SALT LAKE CITY — These days, football coaches have to worry about more than just winning or losing games. They have to worry about how they win or lose.

Two examples of that came in Saturday night's games, one involving a local team and another in a Pac-12 contest.

Utah State is getting some flak for a fake punt in the middle of the fourth quarter of a game in which the Aggies led New Mexico 38-3. It resulted in a 72-yard run by the punter, who went untouched for a touchdown to push the lead to 45-3.

You can blame coach Matt Wells, but apparently it was the punter who made a read to go for it, perhaps to get a first down and before he knew it, he was in the end zone.

In the other game, an Oregon coach criticized Washington State coach Mike Leach for trying too hard with his team down by five touchdowns. It seems Leach had the audacity to keep passing the ball when his team was trailing 62-24 and ended up scoring a couple of touchdowns on the poor Duck reserves to only lose by 24 points.

Although it may seem like the same thing — a team going all out when the game has been decided — in these two cases I feel more sorry for New Mexico than I do for Oregon.

When a team is winning by so much that the opponent has no chance of coming back to win, it makes sense to call off the dogs whether it’s by simple play-calling or playing your second- and third-stringers. I’ll give the Aggies some slack on this because it’s hard to tell a player not to do his best, even if the result looks bad. I guess all Wells could have done is to tell the punter to always kick the ball with a 35-point lead in the middle of the fourth quarter.

Wells isn’t the first coach around here to be accused of rubbing it into an opponent that was clearly beat.

Back in 1977, BYU’s LaVell Edwards was criticized for putting quarterback Marc Wilson back into the game late in the fourth quarter of a 38-8 blowout of Utah. Edwards, at least, had a pretty good reason, because he wanted to give Wilson the chance to set an NCAA record for passing yards in a game. However, Utah coach Wayne Howard took offense, bringing up the “hate” word in the aftermath.

In 1997, John L. Smith’s Aggies were leading 31-7 over New Mexico State in the final 30 seconds when Smith ordered a long pass play that resulted in a touchdown. The New Mexico State coaches were livid, but Smith was unrepentant.

“If they think we're going to go out there and lay down, that's baloney,” Smith said at the time. “It's not our job to hold the score down.”


Then there was the famous onside kick in the 2007 game between Utah and Wyoming. The Utes were leading 43-0 in the second half when they successfully executed the short kick. It caused Wyoming coach Joe Glenn to respond with a one-fingered salute to Utah coach Kyle Whittingham, who was apparently miffed that Glenn had guaranteed a win over the Utes earlier that week. Both coaches later apologized.

In the case of Oregon-Washington State the other night, we had a winning coach complaining about the losing coach not knowing how to lose properly.
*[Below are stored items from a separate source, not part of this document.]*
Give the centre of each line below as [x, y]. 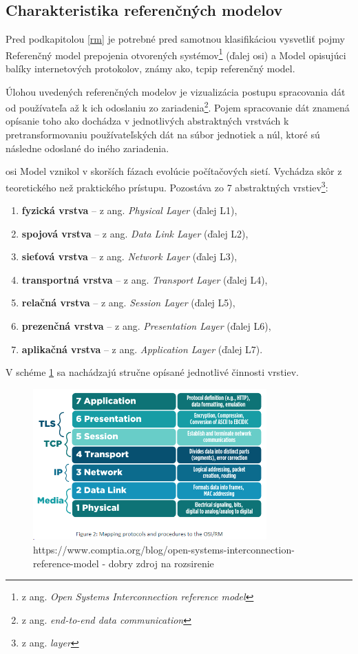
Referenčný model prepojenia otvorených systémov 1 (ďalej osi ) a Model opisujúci [176, 54]
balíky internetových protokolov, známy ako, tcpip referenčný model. [150, 68]
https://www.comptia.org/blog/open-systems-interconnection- [164, 550]
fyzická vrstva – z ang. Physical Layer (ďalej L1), [129, 210]
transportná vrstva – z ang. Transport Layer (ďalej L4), [145, 279]
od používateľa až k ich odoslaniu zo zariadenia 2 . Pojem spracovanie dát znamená [178, 106]
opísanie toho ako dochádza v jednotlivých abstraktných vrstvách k [147, 121]
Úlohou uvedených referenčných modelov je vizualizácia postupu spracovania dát [176, 91]
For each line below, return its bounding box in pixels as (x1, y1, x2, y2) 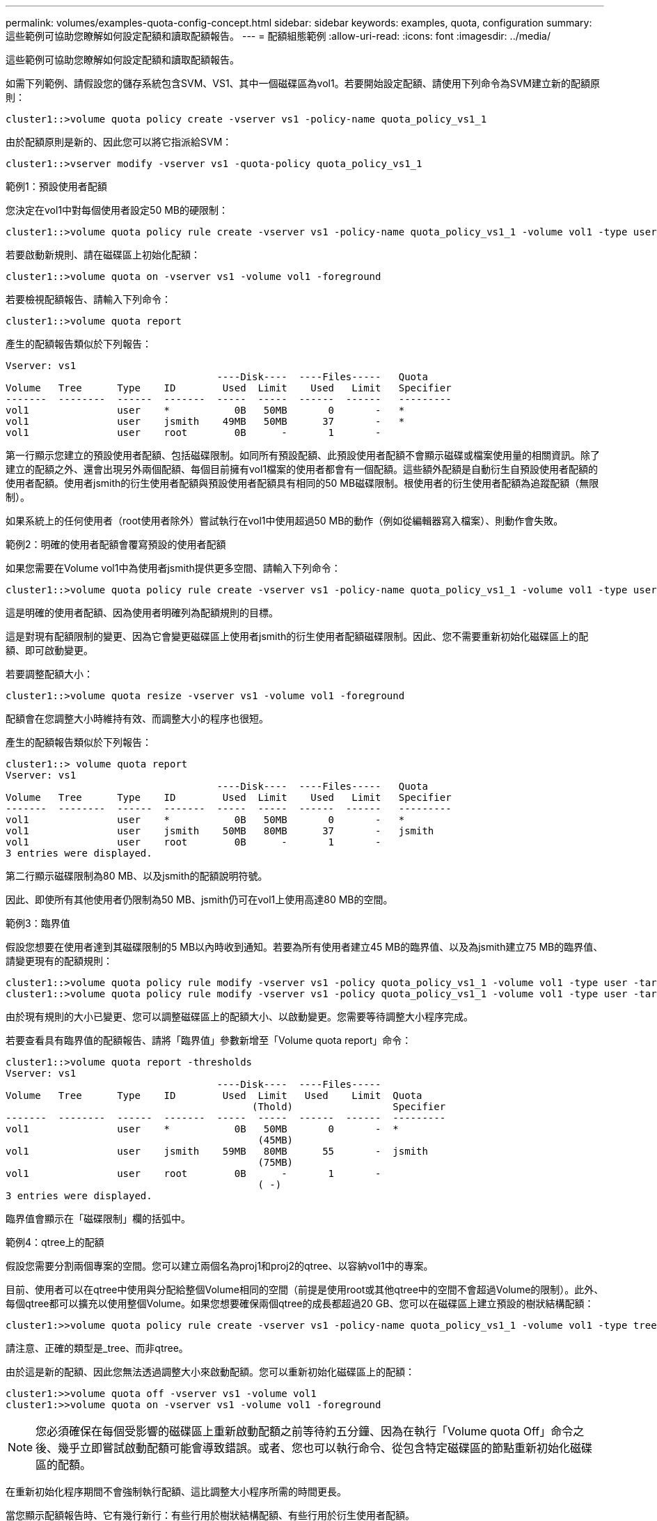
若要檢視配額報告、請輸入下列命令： (6, 293, 171, 305)
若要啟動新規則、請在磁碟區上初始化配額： (6, 249, 200, 260)
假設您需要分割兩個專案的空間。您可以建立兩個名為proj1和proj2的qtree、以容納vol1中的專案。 (6, 1260, 434, 1272)
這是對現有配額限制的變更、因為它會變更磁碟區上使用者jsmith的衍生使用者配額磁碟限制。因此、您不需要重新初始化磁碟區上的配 (6, 630, 589, 642)
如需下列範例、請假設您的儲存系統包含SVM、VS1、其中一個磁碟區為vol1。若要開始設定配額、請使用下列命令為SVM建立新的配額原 (6, 77, 600, 89)
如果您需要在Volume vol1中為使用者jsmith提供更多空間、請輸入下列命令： (6, 562, 341, 574)
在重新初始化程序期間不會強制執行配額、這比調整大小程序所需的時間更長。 (6, 1485, 347, 1497)
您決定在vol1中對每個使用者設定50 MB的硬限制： (6, 204, 228, 216)

Or something like that.

Oregon defensive coordinator Nick Alliotti blasted Leach, calling it a “low class” move to throw 28 fourth-quarter passes (out of an NCAA-record 89 passes) in a 62-38 defeat.

“That’s total (B.S.) that he threw the ball at the end of the game like he did,’’ Alliotti said. “They want stats, they got stats. But we got the most important stat and that’s the ‘W,’ and we are happy about that.”
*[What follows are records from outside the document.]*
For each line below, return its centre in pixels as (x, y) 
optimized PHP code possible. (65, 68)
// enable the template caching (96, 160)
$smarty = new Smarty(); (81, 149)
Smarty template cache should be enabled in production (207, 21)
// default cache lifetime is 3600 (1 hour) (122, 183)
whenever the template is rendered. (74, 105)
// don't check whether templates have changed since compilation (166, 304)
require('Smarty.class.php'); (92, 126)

It sounds to me like it’s the Oregon coach who is worried about his own stats and how bad the 559 yards and 38 points against his team is going to look. Uh, coach, like you said, you got the win, so don’t worry about it.

If the other guys want to keep playing hard to try to make the score more respectable, what’s the big deal? After all, if they’re that bad, they need all the practice they can get.